Erik: No. Are you really here? Yeah. You’re really here. Part of your soul is really, really here in these dimensions. You’re really having this experience. There’s not some core part of you asleep somewhere having many, many lives or experiences at once. You’re really, really here. The illusion that we all like to talk about is what you’re brain is putting on it. The humanness is taking over when really, like I said before, humanness doesn’t need to be a part of it. The emotional body needs to be a part of it. We’re emotional beings.
Erik has discussed many times that we have four bodies: the mental body, the physical body, the energetic body (where the energy is essentially emotions) and the spiritual body.
Erik: You can take the humanness out of it, and, all of a sudden, this inclusion shit that everybody talks about, it can’t stick. That shit don’t stick to the wall.
Jamie and I laugh. Typical.
Me: Is separation an illusion, then, us being separate from the whole?
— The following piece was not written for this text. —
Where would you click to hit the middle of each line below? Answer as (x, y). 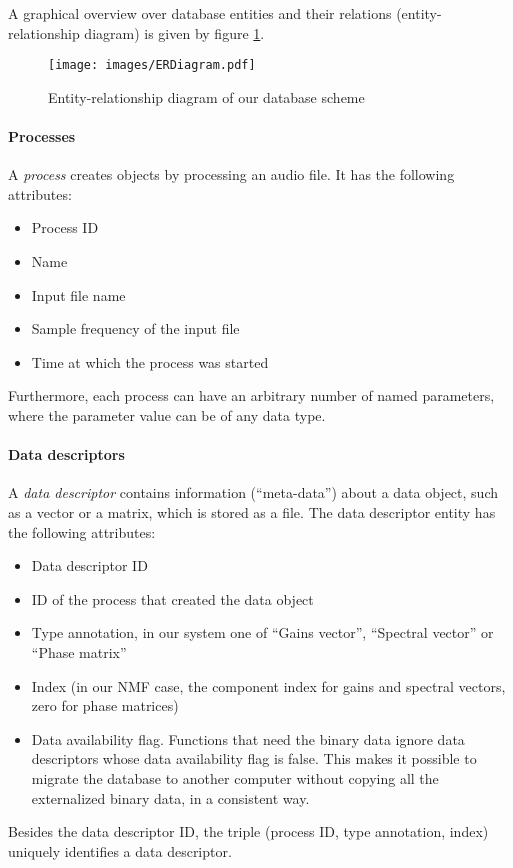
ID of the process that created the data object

Erik: From the Whole. From God Source, from the person next to you, from the tree out in your yard, from the worm in your garden, all of it.
I just threw up a little. Not a bug person, especially the squishy ones.
Erik (to Jamie): Man, that sounds so fucked up when I listen to you say it.
Jamie: Well, you said it first!
Erik: But it’s true, though! Everything that has a life force in it, everything that has a soul that can live independently on its own has energy, has a consciousness to it, has a way to telepathically communicate. You know what’s so fucking sweet, Mom, is that science is figuring this out. Science is now saying, “Whoa shit!”
Jamie laughs.
Jamie: I’m trying to [imitate] him. His voice went much higher.
She tries it again, and giggles at her defeat.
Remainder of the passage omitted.